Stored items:
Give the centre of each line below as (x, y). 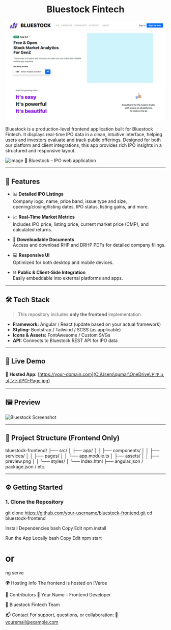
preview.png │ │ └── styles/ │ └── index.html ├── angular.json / (74, 461)
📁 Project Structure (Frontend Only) (63, 438)
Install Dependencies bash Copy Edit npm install (56, 528)
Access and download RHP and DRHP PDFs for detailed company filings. (89, 245)
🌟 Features (23, 181)
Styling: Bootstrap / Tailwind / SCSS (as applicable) (67, 330)
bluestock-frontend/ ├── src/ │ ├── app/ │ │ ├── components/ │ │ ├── (82, 450)
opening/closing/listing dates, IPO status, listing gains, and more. (81, 207)
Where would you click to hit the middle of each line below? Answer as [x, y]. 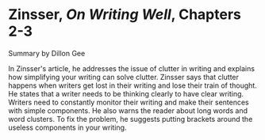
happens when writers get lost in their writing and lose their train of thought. [133, 85]
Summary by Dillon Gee [47, 53]
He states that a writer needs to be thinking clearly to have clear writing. [126, 93]
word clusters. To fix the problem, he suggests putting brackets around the [131, 119]
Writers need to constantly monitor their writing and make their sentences [129, 102]
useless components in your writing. [67, 127]
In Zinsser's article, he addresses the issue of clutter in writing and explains [132, 68]
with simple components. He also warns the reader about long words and [128, 110]
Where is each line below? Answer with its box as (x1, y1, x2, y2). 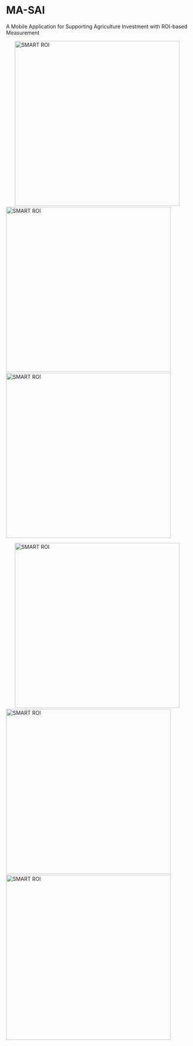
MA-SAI (6, 4, 45, 17)
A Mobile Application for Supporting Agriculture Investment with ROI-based (6, 23, 188, 30)
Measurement (6, 29, 40, 36)
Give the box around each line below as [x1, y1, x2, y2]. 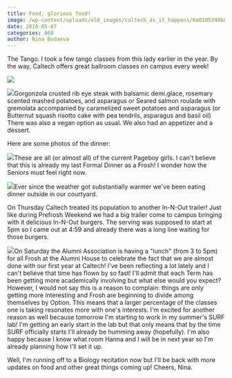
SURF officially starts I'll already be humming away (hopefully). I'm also [7, 328, 210, 336]
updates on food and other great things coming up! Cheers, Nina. [7, 363, 193, 372]
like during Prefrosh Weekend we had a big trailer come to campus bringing [7, 211, 222, 219]
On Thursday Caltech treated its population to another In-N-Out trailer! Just [7, 203, 222, 211]
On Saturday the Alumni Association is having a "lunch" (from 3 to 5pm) [14, 247, 218, 256]
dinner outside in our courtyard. [7, 190, 98, 198]
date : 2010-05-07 [7, 23, 57, 30]
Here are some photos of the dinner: [7, 140, 110, 148]
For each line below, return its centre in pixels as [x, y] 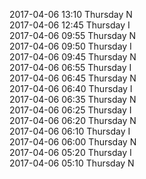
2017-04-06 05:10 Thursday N [72, 163]
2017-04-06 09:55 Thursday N [73, 35]
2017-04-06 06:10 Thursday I [70, 131]
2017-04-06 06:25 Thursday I [70, 110]
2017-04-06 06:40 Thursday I [71, 88]
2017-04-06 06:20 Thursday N [73, 120]
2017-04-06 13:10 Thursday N [71, 14]
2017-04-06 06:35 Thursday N [73, 99]
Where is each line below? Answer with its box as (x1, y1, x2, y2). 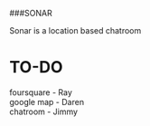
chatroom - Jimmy (9, 106, 79, 117)
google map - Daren (9, 96, 84, 107)
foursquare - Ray (9, 86, 72, 98)
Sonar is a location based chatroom (9, 25, 142, 35)
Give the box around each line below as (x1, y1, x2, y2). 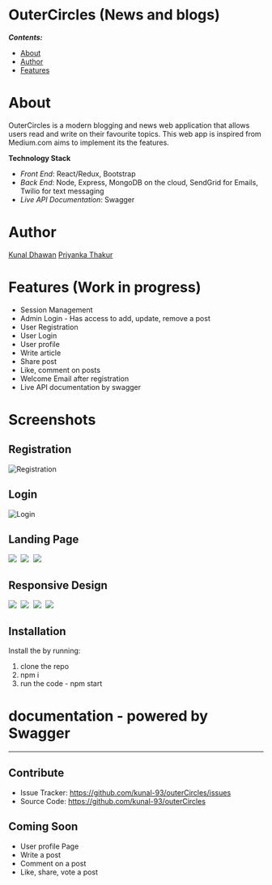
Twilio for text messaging (19, 186, 104, 196)
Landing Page (8, 532, 79, 546)
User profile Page (19, 841, 79, 851)
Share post (19, 356, 57, 366)
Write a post (19, 849, 62, 859)
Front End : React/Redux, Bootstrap (19, 168, 136, 179)
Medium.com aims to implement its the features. (8, 138, 170, 147)
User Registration (19, 322, 79, 332)
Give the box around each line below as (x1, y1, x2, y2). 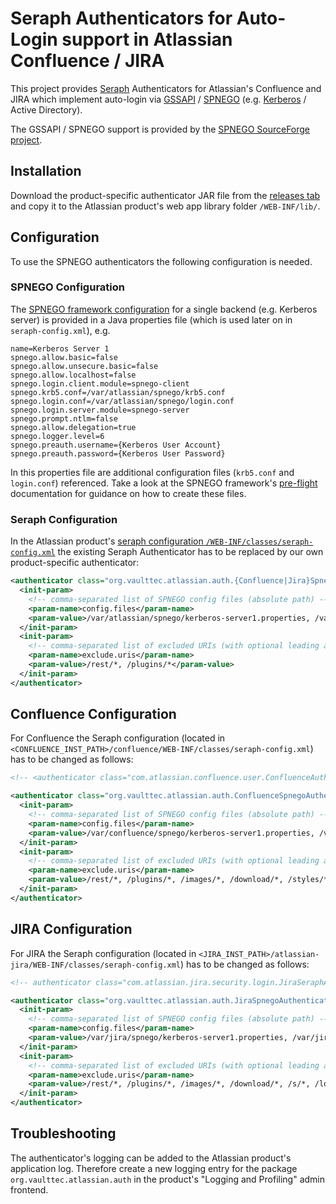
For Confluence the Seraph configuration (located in (10, 732, 226, 744)
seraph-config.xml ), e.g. (10, 324, 111, 336)
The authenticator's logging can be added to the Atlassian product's (10, 1152, 292, 1164)
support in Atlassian (61, 28, 233, 51)
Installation (10, 163, 82, 180)
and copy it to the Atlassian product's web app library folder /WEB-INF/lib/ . (10, 200, 321, 212)
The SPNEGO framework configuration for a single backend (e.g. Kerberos (10, 303, 318, 315)
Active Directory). (10, 103, 83, 116)
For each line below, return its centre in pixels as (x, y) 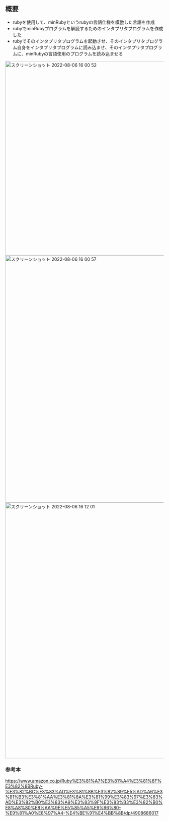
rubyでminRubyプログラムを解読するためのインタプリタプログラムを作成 (88, 28)
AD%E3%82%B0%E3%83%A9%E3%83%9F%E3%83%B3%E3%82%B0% (84, 802)
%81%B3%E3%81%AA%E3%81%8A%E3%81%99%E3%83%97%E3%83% (84, 797)
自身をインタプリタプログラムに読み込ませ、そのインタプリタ (81, 47)
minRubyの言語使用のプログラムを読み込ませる (74, 53)
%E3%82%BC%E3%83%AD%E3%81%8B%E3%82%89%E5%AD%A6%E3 (84, 792)
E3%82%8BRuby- (24, 786)
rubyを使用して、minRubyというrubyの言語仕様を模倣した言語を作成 (83, 22)

- _What you should do_
Give back exactly the lines from the one with "google map - Daren (9, 96, 84, 107)" through the end of the records above, inclusive, and omit any pictures.

- _Response box_
google map - Daren (9, 96, 84, 107)
foursquare - Ray (9, 86, 72, 98)
Sonar is a location based chatroom (9, 25, 142, 35)
Give the box around each line below as (x1, y1, x2, y2). 
Twilio for text messaging (19, 186, 104, 196)
Landing Page (8, 532, 79, 546)
User profile Page (19, 841, 79, 851)
Share post (19, 356, 57, 366)
Write a post (19, 849, 62, 859)
Front End : React/Redux, Bootstrap (19, 168, 136, 179)
Medium.com aims to implement its the features. (8, 138, 170, 147)
User Registration (19, 322, 79, 332)
Give the box around each line below as (x1, y1, x2, y2). 
For Confluence the Seraph configuration (located in (10, 732, 226, 744)
seraph-config.xml ), e.g. (10, 324, 111, 336)
The authenticator's logging can be added to the Atlassian product's (10, 1152, 292, 1164)
support in Atlassian (61, 28, 233, 51)
Installation (10, 163, 82, 180)
and copy it to the Atlassian product's web app library folder /WEB-INF/lib/ . (10, 200, 321, 212)
The SPNEGO framework configuration for a single backend (e.g. Kerberos (10, 303, 318, 315)
Active Directory). (10, 103, 83, 116)
For each line below, return its centre in pixels as (x, y) 
rubyでminRubyプログラムを解読するためのインタプリタプログラムを作成 (88, 28)
AD%E3%82%B0%E3%83%A9%E3%83%9F%E3%83%B3%E3%82%B0% (84, 802)
%81%B3%E3%81%AA%E3%81%8A%E3%81%99%E3%83%97%E3%83% (84, 797)
自身をインタプリタプログラムに読み込ませ、そのインタプリタ (81, 47)
minRubyの言語使用のプログラムを読み込ませる (74, 53)
%E3%82%BC%E3%83%AD%E3%81%8B%E3%82%89%E5%AD%A6%E3 (84, 792)
E3%82%8BRuby- (24, 786)
rubyを使用して、minRubyというrubyの言語仕様を模倣した言語を作成 (83, 22)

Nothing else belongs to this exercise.